Semantic search is coming to Granit

Imagine typing "person on the beach" into your catalog and seeing the right photo appear — without ever having tagged it. That's what the Granit team is working on right now.

Semantic search is coming to Granit

Imagine typing "person on the beach" into your catalog and seeing the right photo appear — without ever having tagged it. That's what we're working on at Granit right now.

What we're building

Multimodal semantic search lets you find a media file based on what it actually contains visually, not what you've written about it. Concretely, in Granit, that means being able to type:

  • "Sunset over the sea"
  • "Black and white portrait"
  • "Outdoor wedding atmosphere"
  • "Red car against an urban backdrop"

...and see the right media surface in your catalog, even without tags, without a dedicated folder, without a text description.

For a photographer delivering a selection to a client, or a studio juggling tens of thousands of assets, this is a category shift: you move from manual organization (folders + tags + memory) to a search engine that actually understands content.

Where we are

We've explored several paths in parallel. Multiple AI models — self-hosted open source, managed models from major providers — and several deployment strategies, from dedicated serverless to third-party APIs. Each approach has its trade-offs: result quality, latency, cost, operational complexity.

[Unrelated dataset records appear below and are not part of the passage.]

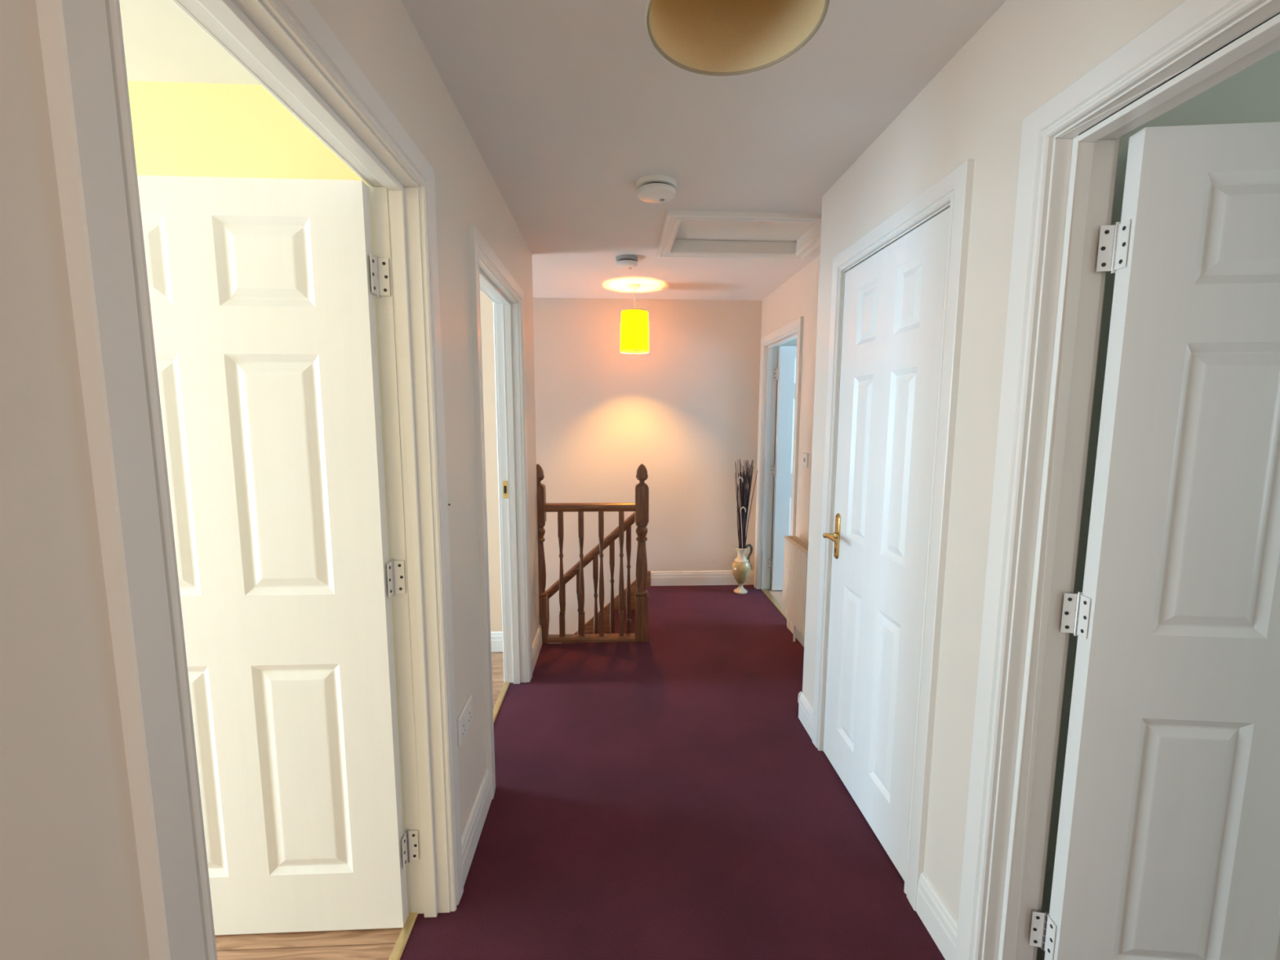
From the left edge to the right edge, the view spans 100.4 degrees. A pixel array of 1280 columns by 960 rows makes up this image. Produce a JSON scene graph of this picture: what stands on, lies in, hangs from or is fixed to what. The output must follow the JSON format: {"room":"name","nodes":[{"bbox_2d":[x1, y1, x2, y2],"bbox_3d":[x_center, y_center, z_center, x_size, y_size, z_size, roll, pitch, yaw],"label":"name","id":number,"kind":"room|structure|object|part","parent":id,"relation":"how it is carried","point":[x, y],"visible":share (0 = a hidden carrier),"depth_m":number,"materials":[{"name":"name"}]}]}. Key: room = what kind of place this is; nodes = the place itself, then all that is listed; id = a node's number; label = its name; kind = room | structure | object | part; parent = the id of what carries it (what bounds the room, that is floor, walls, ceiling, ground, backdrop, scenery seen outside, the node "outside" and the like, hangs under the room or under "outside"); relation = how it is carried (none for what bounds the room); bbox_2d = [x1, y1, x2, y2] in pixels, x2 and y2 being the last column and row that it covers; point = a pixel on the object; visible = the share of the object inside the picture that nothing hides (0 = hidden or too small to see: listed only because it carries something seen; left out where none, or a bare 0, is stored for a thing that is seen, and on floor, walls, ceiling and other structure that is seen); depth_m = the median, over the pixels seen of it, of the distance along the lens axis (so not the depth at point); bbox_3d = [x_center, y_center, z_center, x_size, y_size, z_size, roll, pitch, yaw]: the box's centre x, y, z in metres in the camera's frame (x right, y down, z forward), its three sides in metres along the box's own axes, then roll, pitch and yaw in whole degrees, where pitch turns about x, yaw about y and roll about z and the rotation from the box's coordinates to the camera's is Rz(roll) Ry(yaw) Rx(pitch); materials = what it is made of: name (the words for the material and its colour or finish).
{"room":"upstairs hallway","nodes":[
{"label":"upstairs hallway","id":0,"kind":"room"},
{"bbox_2d":[127,80,368,186],"bbox_3d":[-2.323,0.179,1.641,3.306,2.628,0.045,0,7,-3],"label":"wall","id":1,"kind":"structure","parent":0,"point":[180,129],"depth_m":1.53,"materials":[{"name":"yellow paint"}]},
{"bbox_2d":[0,0,539,959],"bbox_3d":[-0.577,0.277,0.846,0.110,2.628,4.865,0,7,-3],"label":"wall","id":2,"kind":"structure","parent":0,"point":[70,885],"depth_m":0.47,"materials":[{"name":"beige paint"}]},
{"bbox_2d":[35,0,463,959],"bbox_3d":[-0.585,0.281,1.013,0.148,2.062,0.971,0,7,-3],"label":"door frame","id":3,"kind":"structure","parent":2,"relation":"attached to","point":[286,46],"depth_m":0.58,"materials":[{"name":"white paint"}]},
{"bbox_3d":[-0.649,0.281,1.010,0.019,2.062,0.971,0,7,-3],"label":"architrave","id":4,"kind":"part","parent":3,"relation":"part of","materials":[{"name":"white paint"}]},
{"bbox_2d":[137,175,418,935],"bbox_3d":[-1.044,0.271,1.384,0.836,1.979,0.045,0,7,-3],"label":"door","id":5,"kind":"structure","parent":2,"relation":"in","point":[262,291],"depth_m":1.35,"materials":[{"name":"white paint"}]},
{"bbox_2d":[456,694,472,745],"bbox_3d":[-0.552,0.758,1.690,0.014,0.086,0.147,0,7,-3],"label":"wall socket","id":6,"kind":"object","parent":2,"relation":"attached to","point":[464,719],"visible":0.97,"depth_m":1.67,"materials":[{"name":"white plastic"}]},
{"bbox_2d":[461,768,492,885],"bbox_3d":[-0.555,1.163,1.804,0.015,0.124,0.389,0,7,-3],"label":"baseboard","id":7,"kind":"structure","parent":2,"relation":"attached to","point":[473,830],"depth_m":1.78,"materials":[{"name":"white paint"}]},
{"bbox_2d":[468,223,532,799],"bbox_3d":[-0.646,0.121,2.357,0.148,2.062,0.961,0,7,-3],"label":"door frame","id":8,"kind":"structure","parent":2,"relation":"attached to","point":[488,274],"depth_m":2.69,"materials":[{"name":"white paint"}]},
{"bbox_3d":[-0.711,0.121,2.354,0.019,2.062,0.961,0,7,-3],"label":"architrave","id":9,"kind":"part","parent":8,"relation":"part of","materials":[{"name":"white paint"}]},
{"bbox_3d":[-0.696,0.050,2.757,0.027,0.090,0.002,0,7,-3],"label":"strike plate","id":10,"kind":"part","parent":8,"relation":"part of","materials":[{"name":"gold metal"}]},
{"bbox_2d":[531,624,542,673],"bbox_3d":[-0.618,1.002,3.165,0.015,0.124,0.431,0,7,-3],"label":"baseboard","id":11,"kind":"structure","parent":2,"relation":"attached to","point":[537,643],"depth_m":3.17,"materials":[{"name":"white paint"}]},
{"bbox_2d":[480,289,502,631],"bbox_3d":[-2.390,0.006,3.100,3.306,2.628,0.035,0,7,-3],"label":"wall","id":12,"kind":"structure","parent":0,"point":[486,304],"depth_m":3.14,"materials":[{"name":"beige paint"}]},
{"bbox_2d":[490,631,502,652],"bbox_3d":[-2.391,0.994,3.192,3.306,0.124,0.015,0,7,-3],"label":"baseboard","id":13,"kind":"structure","parent":12,"relation":"attached to","point":[496,637],"depth_m":3.25,"materials":[{"name":"white paint"}]},
{"bbox_2d":[119,0,1006,300],"bbox_3d":[-0.013,-1.132,1.327,7.900,0.060,6.100,0,7,-3],"label":"ceiling","id":14,"kind":"structure","parent":0,"point":[566,104],"depth_m":1.63,"materials":[{"name":"white paint"}]},
{"bbox_2d":[615,254,637,269],"bbox_3d":[-0.078,-1.290,3.170,0.132,0.059,0.132,0,7,-3],"label":"smoke detector","id":15,"kind":"object","parent":14,"relation":"attached to","point":[623,261],"visible":1,"depth_m":3.13,"materials":[{"name":"grey plastic"}]},
{"bbox_2d":[620,284,648,354],"bbox_3d":[-0.039,-1.164,3.857,0.213,0.472,0.213,0,7,-3],"label":"pendant lamp","id":16,"kind":"object","parent":14,"relation":"hanging from","point":[634,322],"visible":1,"depth_m":3.79,"materials":[{"name":"yellow fabric"}]},
{"bbox_3d":[-0.039,-1.074,3.868,0.208,0.283,0.208,0,7,-3],"label":"lamp shade","id":17,"kind":"part","parent":16,"relation":"part of","materials":[{"name":"yellow fabric"}]},
{"bbox_2d":[635,174,676,203],"bbox_3d":[0.067,-1.171,2.163,0.164,0.059,0.164,0,7,-3],"label":"smoke detector","id":18,"kind":"object","parent":14,"relation":"attached to","point":[651,188],"visible":1,"depth_m":2.11,"materials":[{"name":"white plastic"}]},
{"bbox_2d":[644,0,829,75],"bbox_3d":[0.113,-0.778,0.603,0.213,0.472,0.213,0,7,-3],"label":"pendant lamp","id":19,"kind":"object","parent":14,"relation":"hanging from","point":[711,37],"visible":1,"depth_m":0.71,"materials":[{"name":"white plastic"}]},
{"bbox_2d":[657,210,822,259],"bbox_3d":[0.541,-1.296,2.777,0.860,0.096,0.645,0,7,-3],"label":"hatch","id":20,"kind":"object","parent":14,"relation":"attached to","point":[685,233],"visible":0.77,"depth_m":2.89,"materials":[{"name":"white paint"}]},
{"bbox_3d":[0.541,-1.336,2.772,0.736,0.016,0.521,0,7,-3],"label":"hatch panel","id":21,"kind":"part","parent":20,"relation":"part of","materials":[{"name":"white paint"}]},
{"bbox_2d":[214,584,945,959],"bbox_3d":[-1.412,1.387,1.526,5.110,0.260,6.030,0,7,-3],"label":"floor","id":22,"kind":"structure","parent":0,"point":[668,796],"depth_m":1.87,"materials":[{"name":"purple carpet"}]},
{"bbox_2d":[388,912,417,959],"bbox_3d":[-0.638,1.312,1.133,0.029,0.026,0.827,0,7,-3],"label":"threshold strip","id":23,"kind":"object","parent":22,"relation":"on","point":[400,944],"visible":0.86,"depth_m":1.47,"materials":[{"name":"gold metal"}]},
{"bbox_2d":[493,681,510,722],"bbox_3d":[-0.699,1.152,2.477,0.029,0.026,0.817,0,7,-3],"label":"threshold strip","id":24,"kind":"object","parent":22,"relation":"on","point":[504,688],"visible":0.3,"depth_m":2.70,"materials":[{"name":"gold metal"}]},
{"bbox_2d":[536,463,648,643],"bbox_3d":[-0.311,0.595,3.389,0.726,1.400,0.082,0,7,-3],"label":"balustrade","id":25,"kind":"object","parent":22,"relation":"on","point":[641,506],"visible":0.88,"depth_m":3.36,"materials":[{"name":"brown wood"}]},
{"bbox_3d":[-0.633,0.659,3.382,0.082,1.273,0.082,0,7,-3],"label":"newel post","id":26,"kind":"part","parent":25,"relation":"part of","materials":[{"name":"brown wood"}]},
{"bbox_3d":[-0.310,0.169,3.338,0.566,0.054,0.062,0,7,-3],"label":"handrail","id":27,"kind":"part","parent":25,"relation":"part of","materials":[{"name":"brown wood"}]},
{"bbox_3d":[-0.312,1.017,3.439,0.566,0.030,0.080,0,7,-3],"label":"rail","id":28,"kind":"part","parent":25,"relation":"part of","materials":[{"name":"brown wood"}]},
{"bbox_3d":[0.011,0.657,3.411,0.082,1.273,0.082,0,7,-3],"label":"newel post","id":29,"kind":"part","parent":25,"relation":"part of","materials":[{"name":"brown wood"}]},
{"bbox_2d":[731,543,753,594],"bbox_3d":[0.831,0.726,4.361,0.162,0.398,0.154,2,7,18],"label":"vase","id":30,"kind":"object","parent":22,"relation":"on","point":[741,566],"visible":0.98,"depth_m":4.32,"materials":[{"name":"beige ceramic"}]},
{"bbox_2d":[735,464,739,548],"bbox_3d":[0.783,0.234,4.289,0.060,0.771,0.008,-2,7,-16],"label":"twig","id":31,"kind":"object","parent":30,"relation":"in","point":[735,464],"visible":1,"depth_m":4.30,"materials":[{"name":"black plant"}]},
{"bbox_2d":[736,475,738,539],"bbox_3d":[0.792,0.291,4.294,0.071,0.657,0.017,-4,8,-31],"label":"twig","id":32,"kind":"object","parent":30,"relation":"in","point":[736,476],"visible":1,"depth_m":4.28,"materials":[{"name":"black wood"}]},
{"bbox_2d":[737,477,741,524],"bbox_3d":[0.807,0.225,4.297,0.062,0.787,0.010,-2,7,-18],"label":"twig","id":33,"kind":"object","parent":30,"relation":"in","point":[738,477],"visible":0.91,"depth_m":4.28,"materials":[{"name":"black wood"}]},
{"bbox_2d":[737,476,742,534],"bbox_3d":[0.807,0.290,4.261,0.079,0.646,0.031,-4,8,-29],"label":"reed","id":34,"kind":"object","parent":30,"relation":"in","point":[739,477],"visible":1,"depth_m":4.23,"materials":[{"name":"grey plant"}]},
{"bbox_2d":[739,465,740,548],"bbox_3d":[0.806,0.230,4.288,0.027,0.779,0.008,-5,8,-36],"label":"twig","id":35,"kind":"object","parent":30,"relation":"in","point":[740,465],"visible":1,"depth_m":4.26,"materials":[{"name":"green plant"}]},
{"bbox_2d":[739,478,741,548],"bbox_3d":[0.805,0.276,4.276,0.013,0.690,0.050,5,8,36],"label":"twig","id":36,"kind":"object","parent":30,"relation":"in","point":[740,478],"visible":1,"depth_m":4.29,"materials":[{"name":"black plant"}]},
{"bbox_2d":[740,470,742,530],"bbox_3d":[0.816,0.242,4.272,0.013,0.759,0.076,4,8,27],"label":"twig","id":37,"kind":"object","parent":30,"relation":"in","point":[740,470],"visible":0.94,"depth_m":4.25,"materials":[{"name":"black plant"}]},
{"bbox_2d":[741,466,744,548],"bbox_3d":[0.824,0.254,4.290,0.008,0.732,0.026,1,7,5],"label":"twig","id":38,"kind":"object","parent":30,"relation":"in","point":[744,466],"visible":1,"depth_m":4.28,"materials":[{"name":"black wood"}]},
{"bbox_2d":[741,464,744,521],"bbox_3d":[0.823,0.248,4.292,0.028,0.743,0.008,-6,9,-41],"label":"twig","id":39,"kind":"object","parent":30,"relation":"in","point":[744,464],"visible":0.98,"depth_m":4.28,"materials":[{"name":"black plant"}]},
{"bbox_2d":[740,506,746,548],"bbox_3d":[0.819,0.409,4.282,0.046,0.406,0.048,0,7,-3],"label":"reed","id":40,"kind":"object","parent":30,"relation":"in","point":[742,507],"visible":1,"depth_m":4.25,"materials":[{"name":"grey plant"}]},
{"bbox_2d":[742,482,745,541],"bbox_3d":[0.829,0.288,4.277,0.008,0.667,0.071,-1,7,-6],"label":"twig","id":41,"kind":"object","parent":30,"relation":"in","point":[744,482],"visible":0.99,"depth_m":4.26,"materials":[{"name":"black wood"}]},
{"bbox_2d":[742,463,747,548],"bbox_3d":[0.842,0.243,4.277,0.017,0.757,0.042,0,7,-3],"label":"twig","id":42,"kind":"object","parent":30,"relation":"in","point":[747,464],"visible":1,"depth_m":4.30,"materials":[{"name":"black plant"}]},
{"bbox_2d":[742,467,747,542],"bbox_3d":[0.841,0.255,4.289,0.013,0.731,0.031,-6,9,-40],"label":"twig","id":43,"kind":"object","parent":30,"relation":"in","point":[747,468],"visible":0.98,"depth_m":4.26,"materials":[{"name":"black plant"}]},
{"bbox_2d":[744,465,751,555],"bbox_3d":[0.860,0.250,4.277,0.038,0.743,0.011,6,9,40],"label":"twig","id":44,"kind":"object","parent":30,"relation":"in","point":[750,465],"visible":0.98,"depth_m":4.30,"materials":[{"name":"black plant"}]},
{"bbox_2d":[745,474,751,520],"bbox_3d":[0.871,0.254,4.305,0.054,0.727,0.024,0,7,-3],"label":"twig","id":45,"kind":"object","parent":30,"relation":"in","point":[750,474],"visible":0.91,"depth_m":4.29,"materials":[{"name":"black wood"}]},
{"bbox_2d":[742,466,753,546],"bbox_3d":[0.864,0.253,4.287,0.076,0.734,0.008,3,8,26],"label":"twig","id":46,"kind":"object","parent":30,"relation":"in","point":[753,466],"visible":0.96,"depth_m":4.28,"materials":[{"name":"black plant"}]},
{"bbox_2d":[746,459,752,514],"bbox_3d":[0.864,0.227,4.301,0.066,0.783,0.014,1,7,9],"label":"twig","id":47,"kind":"object","parent":30,"relation":"in","point":[752,460],"visible":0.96,"depth_m":4.27,"materials":[{"name":"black wood"}]},
{"bbox_3d":[0.891,0.633,4.383,0.076,0.218,0.032,0,7,-3],"label":"handle","id":48,"kind":"part","parent":30,"relation":"part of","materials":[{"name":"ceramic"}]},
{"bbox_2d":[745,471,757,545],"bbox_3d":[0.891,0.269,4.292,0.093,0.702,0.017,1,7,10],"label":"twig","id":49,"kind":"object","parent":30,"relation":"in","point":[757,471],"visible":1,"depth_m":4.29,"materials":[{"name":"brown wood"}]},
{"bbox_2d":[761,588,786,619],"bbox_3d":[1.055,0.967,4.077,0.052,0.026,0.785,0,7,-3],"label":"threshold strip","id":50,"kind":"object","parent":22,"relation":"on","point":[769,595],"visible":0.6,"depth_m":4.16,"materials":[{"name":"gold metal"}]},
{"bbox_2d":[533,297,796,634],"bbox_3d":[-0.156,1.086,4.612,7.900,5.118,0.090,0,7,-3],"label":"wall","id":51,"kind":"structure","parent":0,"point":[686,409],"depth_m":4.40,"materials":[{"name":"beige paint"}]},
{"bbox_2d":[650,570,754,586],"bbox_3d":[0.538,0.839,4.562,0.893,0.124,0.015,0,7,-3],"label":"baseboard","id":52,"kind":"structure","parent":51,"relation":"attached to","point":[679,577],"depth_m":4.55,"materials":[{"name":"white paint"}]},
{"bbox_2d":[768,584,782,605],"bbox_3d":[2.470,1.142,3.691,2.738,0.256,2.030,0,7,-3],"label":"floor","id":53,"kind":"structure","parent":0,"point":[778,594],"depth_m":4.35,"materials":[{"name":"beige wood"}]},
{"bbox_2d":[760,254,820,543],"bbox_3d":[1.085,-0.023,3.414,0.100,2.628,2.140,0,7,-3],"label":"wall","id":54,"kind":"structure","parent":0,"point":[797,297],"depth_m":3.37,"materials":[{"name":"beige paint"}]},
{"bbox_2d":[753,316,803,629],"bbox_3d":[1.050,-0.064,3.954,0.119,2.062,0.929,0,7,-3],"label":"door frame","id":55,"kind":"structure","parent":54,"relation":"attached to","point":[770,343],"depth_m":4.29,"materials":[{"name":"white paint"}]},
{"bbox_2d":[767,346,796,590],"bbox_3d":[1.462,-0.073,4.341,0.794,1.979,0.046,0,7,-3],"label":"door","id":56,"kind":"structure","parent":54,"relation":"in","point":[785,372],"depth_m":4.30,"materials":[{"name":"white paint"}]},
{"bbox_2d":[782,535,808,641],"bbox_3d":[0.989,0.740,3.094,0.080,0.668,0.806,0,7,-3],"label":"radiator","id":57,"kind":"object","parent":54,"relation":"attached to","point":[796,549],"visible":0.4,"depth_m":3.26,"materials":[{"name":"metal"}]},
{"bbox_3d":[0.973,0.617,3.479,0.076,0.502,0.008,0,7,-3],"label":"panel","id":58,"kind":"part","parent":57,"relation":"part of","materials":[{"name":"metal"}]},
{"bbox_2d":[784,535,808,555],"bbox_3d":[0.989,0.412,3.078,0.080,0.013,0.761,0,7,-3],"label":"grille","id":59,"kind":"object","parent":57,"relation":"attached to","point":[797,543],"depth_m":3.26,"materials":[{"name":"wood"}]},
{"bbox_2d":[789,620,804,647],"bbox_3d":[1.045,1.015,3.085,0.015,0.124,1.048,0,7,-3],"label":"baseboard","id":60,"kind":"structure","parent":54,"relation":"attached to","point":[799,636],"depth_m":3.45,"materials":[{"name":"white paint"}]},
{"bbox_2d":[801,453,808,467],"bbox_3d":[1.031,-0.125,3.334,0.014,0.086,0.086,0,7,-3],"label":"light switch","id":61,"kind":"object","parent":54,"relation":"attached to","point":[805,455],"visible":1,"depth_m":3.32,"materials":[{"name":"white plastic"}]},
{"bbox_2d":[802,0,1185,921],"bbox_3d":[0.930,0.326,0.469,0.127,2.628,3.970,0,7,-3],"label":"wall","id":62,"kind":"structure","parent":0,"point":[1027,52],"depth_m":1.34,"materials":[{"name":"beige paint"}]},
{"bbox_2d":[797,691,813,739],"bbox_3d":[0.771,1.088,2.465,0.015,0.124,0.205,0,7,-3],"label":"baseboard","id":63,"kind":"structure","parent":62,"relation":"attached to","point":[805,710],"depth_m":2.46,"materials":[{"name":"white paint"}]},
{"bbox_2d":[822,207,950,880],"bbox_3d":[0.795,0.221,1.844,0.098,1.979,0.673,0,7,-3],"label":"door","id":64,"kind":"structure","parent":62,"relation":"in","point":[893,305],"depth_m":1.77,"materials":[{"name":"white paint"}]},
{"bbox_3d":[0.762,0.228,2.084,0.054,0.026,0.126,0,7,-3],"label":"lever","id":65,"kind":"part","parent":64,"relation":"part of","materials":[{"name":"gold metal"}]},
{"bbox_3d":[0.789,0.225,2.135,0.008,0.186,0.038,0,7,-3],"label":"handle plate","id":66,"kind":"part","parent":64,"relation":"part of","materials":[{"name":"gold metal"}]},
{"bbox_2d":[812,159,974,911],"bbox_3d":[0.858,0.186,1.845,0.146,2.062,0.820,0,7,-3],"label":"door frame","id":67,"kind":"structure","parent":62,"relation":"attached to","point":[953,191],"depth_m":1.50,"materials":[{"name":"white paint"}]},
{"bbox_2d":[915,872,957,959],"bbox_3d":[0.817,1.207,1.461,0.015,0.124,0.180,0,7,-3],"label":"baseboard","id":68,"kind":"structure","parent":62,"relation":"attached to","point":[940,922],"depth_m":1.46,"materials":[{"name":"white paint"}]},
{"bbox_2d":[955,0,1279,959],"bbox_3d":[0.916,0.312,0.776,0.165,2.062,0.977,0,7,-3],"label":"door frame","id":69,"kind":"structure","parent":62,"relation":"attached to","point":[1069,148],"depth_m":1.15,"materials":[{"name":"white paint"}]},
{"bbox_2d":[1029,121,1279,959],"bbox_3d":[1.353,0.307,1.132,0.832,1.979,0.046,1,7,5],"label":"door","id":70,"kind":"structure","parent":62,"relation":"in","point":[1168,841],"depth_m":1.12,"materials":[{"name":"white paint"}]},
{"bbox_2d":[1036,49,1279,959],"bbox_3d":[2.447,0.220,1.393,2.987,2.628,0.100,0,7,-3],"label":"wall","id":71,"kind":"structure","parent":0,"point":[1252,95],"depth_m":1.18,"materials":[{"name":"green paint"}]},
{"bbox_3d":[0.993,0.098,2.396,0.175,2.628,0.100,0,7,-3],"label":"wall","id":72,"kind":"structure","parent":0,"visible":0},
{"bbox_2d":[797,693,800,716],"bbox_3d":[0.917,1.076,2.566,0.317,0.124,0.015,0,7,-3],"label":"baseboard","id":73,"kind":"structure","parent":72,"relation":"attached to","point":[799,694],"depth_m":2.55,"materials":[{"name":"white paint"}]},
{"bbox_3d":[-1.482,3.630,4.224,5.200,0.150,1.340,0,7,-3],"label":"floor","id":74,"kind":"structure","parent":0,"visible":0},
{"bbox_2d":[572,570,650,643],"bbox_3d":[-1.295,2.179,4.127,2.810,2.706,1.023,0,7,-3],"label":"staircase","id":75,"kind":"structure","parent":74,"relation":"on","point":[588,626],"depth_m":4.53,"materials":[{"name":"brown wood"}]},
{"bbox_2d":[546,511,635,643],"bbox_3d":[-1.197,1.598,3.562,2.322,2.803,0.056,0,7,-3],"label":"balustrade","id":76,"kind":"object","parent":75,"relation":"on","point":[593,555],"visible":0.13,"depth_m":3.47,"materials":[{"name":"brown wood"}]},
{"bbox_3d":[-1.196,1.278,3.524,2.322,2.158,0.056,0,7,-3],"label":"handrail","id":77,"kind":"part","parent":76,"relation":"part of","materials":[{"name":"brown wood"}]}
]}

Our internal tests are very promising. Natural-language queries surface the right media, even on fine-grained combinations (object + mood + style). We're currently fine-tuning the relevance threshold and the search experience to keep things fluid, even on large catalogs.

What this will unlock

In Granit, eventually:

  • Find any media in a few words, without ever having tagged it.
  • Navigate your portfolio by theme or mood rather than by folder.
  • Find "photos similar to this one" in one click from any media detail page.
  • Automatically group visually coherent assets to build moodboards or client selections.
  • Extend search to videos and other formats over time — the tech we're building is multimodal by design.

We don't have a public release date yet, but it's getting closer. We'll keep you posted.